- **What the task requires**: Each entry below is to be written out exactly, and the pictures are to be left out.

[Saved entries]
************

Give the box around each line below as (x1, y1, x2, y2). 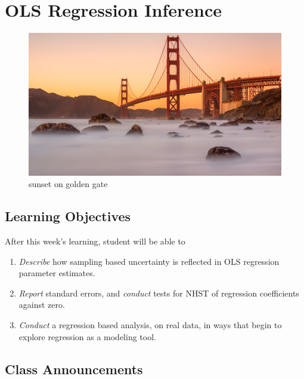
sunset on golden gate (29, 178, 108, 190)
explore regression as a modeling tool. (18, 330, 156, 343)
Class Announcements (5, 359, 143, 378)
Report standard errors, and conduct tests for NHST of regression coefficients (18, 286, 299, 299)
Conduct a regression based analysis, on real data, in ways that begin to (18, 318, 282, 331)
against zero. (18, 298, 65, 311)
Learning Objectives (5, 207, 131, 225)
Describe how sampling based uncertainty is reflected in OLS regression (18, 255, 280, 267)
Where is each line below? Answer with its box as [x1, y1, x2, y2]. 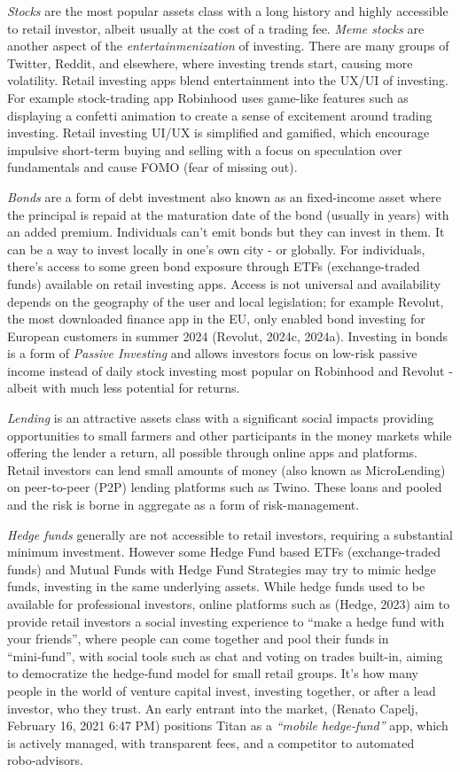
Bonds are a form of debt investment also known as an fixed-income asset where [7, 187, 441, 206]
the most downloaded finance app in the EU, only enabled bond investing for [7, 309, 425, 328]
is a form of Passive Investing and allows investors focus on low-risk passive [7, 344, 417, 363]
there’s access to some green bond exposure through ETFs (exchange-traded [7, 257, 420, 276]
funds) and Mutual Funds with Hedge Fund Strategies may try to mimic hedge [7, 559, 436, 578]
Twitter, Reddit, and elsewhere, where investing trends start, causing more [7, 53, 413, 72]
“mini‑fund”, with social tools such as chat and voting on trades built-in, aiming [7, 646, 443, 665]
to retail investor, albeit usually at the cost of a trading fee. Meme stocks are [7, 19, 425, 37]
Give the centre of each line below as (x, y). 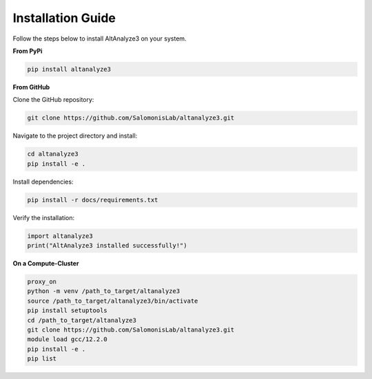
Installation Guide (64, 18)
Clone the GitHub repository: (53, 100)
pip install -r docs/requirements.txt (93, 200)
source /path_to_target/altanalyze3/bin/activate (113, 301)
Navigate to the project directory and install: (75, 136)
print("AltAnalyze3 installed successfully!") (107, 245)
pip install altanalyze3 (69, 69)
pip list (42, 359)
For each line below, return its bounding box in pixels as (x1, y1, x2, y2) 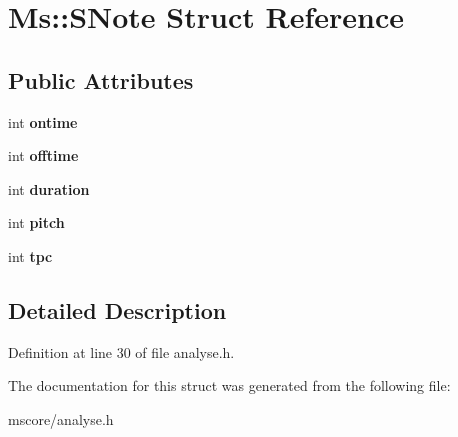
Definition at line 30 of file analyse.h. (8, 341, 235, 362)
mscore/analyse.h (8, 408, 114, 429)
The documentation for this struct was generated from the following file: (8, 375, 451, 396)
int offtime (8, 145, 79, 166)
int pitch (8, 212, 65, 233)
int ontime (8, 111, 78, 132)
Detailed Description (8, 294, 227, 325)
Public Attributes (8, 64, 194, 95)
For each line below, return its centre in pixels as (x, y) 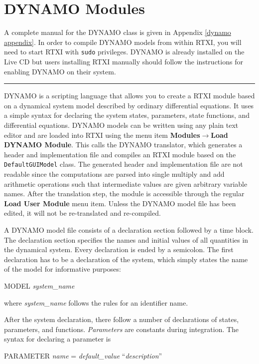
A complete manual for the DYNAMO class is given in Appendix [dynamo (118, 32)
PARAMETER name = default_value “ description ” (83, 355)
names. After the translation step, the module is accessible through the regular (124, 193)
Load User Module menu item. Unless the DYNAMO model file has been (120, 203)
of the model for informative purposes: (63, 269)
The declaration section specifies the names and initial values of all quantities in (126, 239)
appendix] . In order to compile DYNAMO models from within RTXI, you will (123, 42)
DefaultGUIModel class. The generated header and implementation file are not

************

- **Task solution**:
Give the box around each line below as (x1, y1, x2, y2). 
sunset on golden gate (29, 178, 108, 190)
explore regression as a modeling tool. (18, 330, 156, 343)
Class Announcements (5, 359, 143, 378)
Report standard errors, and conduct tests for NHST of regression coefficients (18, 286, 299, 299)
Conduct a regression based analysis, on real data, in ways that begin to (18, 318, 282, 331)
against zero. (18, 298, 65, 311)
Learning Objectives (5, 207, 131, 225)
Describe how sampling based uncertainty is reflected in OLS regression (18, 255, 280, 267)
Where is each line below? Answer with its box as [x1, y1, x2, y2]. 
Bonds are a form of debt investment also known as an fixed-income asset where [7, 187, 441, 206]
the most downloaded finance app in the EU, only enabled bond investing for [7, 309, 425, 328]
is a form of Passive Investing and allows investors focus on low-risk passive [7, 344, 417, 363]
there’s access to some green bond exposure through ETFs (exchange-traded [7, 257, 420, 276]
funds) and Mutual Funds with Hedge Fund Strategies may try to mimic hedge [7, 559, 436, 578]
Twitter, Reddit, and elsewhere, where investing trends start, causing more [7, 53, 413, 72]
“mini‑fund”, with social tools such as chat and voting on trades built-in, aiming [7, 646, 443, 665]
to retail investor, albeit usually at the cost of a trading fee. Meme stocks are [7, 19, 425, 37]
Give the centre of each line below as (x, y). 
Installation Guide (64, 18)
Clone the GitHub repository: (53, 100)
pip install -r docs/requirements.txt (93, 200)
source /path_to_target/altanalyze3/bin/activate (113, 301)
Navigate to the project directory and install: (75, 136)
print("AltAnalyze3 installed successfully!") (107, 245)
pip install altanalyze3 (69, 69)
pip list (42, 359)
For each line below, return its bounding box in pixels as (x1, y1, x2, y2) 
Definition at line 30 of file analyse.h. (8, 341, 235, 362)
mscore/analyse.h (8, 408, 114, 429)
The documentation for this struct was generated from the following file: (8, 375, 451, 396)
int offtime (8, 145, 79, 166)
int pitch (8, 212, 65, 233)
int ontime (8, 111, 78, 132)
Detailed Description (8, 294, 227, 325)
Public Attributes (8, 64, 194, 95)
For each line below, return its centre in pixels as (x, y) 
A complete manual for the DYNAMO class is given in Appendix [dynamo (118, 32)
PARAMETER name = default_value “ description ” (83, 355)
names. After the translation step, the module is accessible through the regular (124, 193)
Load User Module menu item. Unless the DYNAMO model file has been (120, 203)
of the model for informative purposes: (63, 269)
The declaration section specifies the names and initial values of all quantities in (126, 239)
appendix] . In order to compile DYNAMO models from within RTXI, you will (123, 42)
DefaultGUIModel class. The generated header and implementation file are not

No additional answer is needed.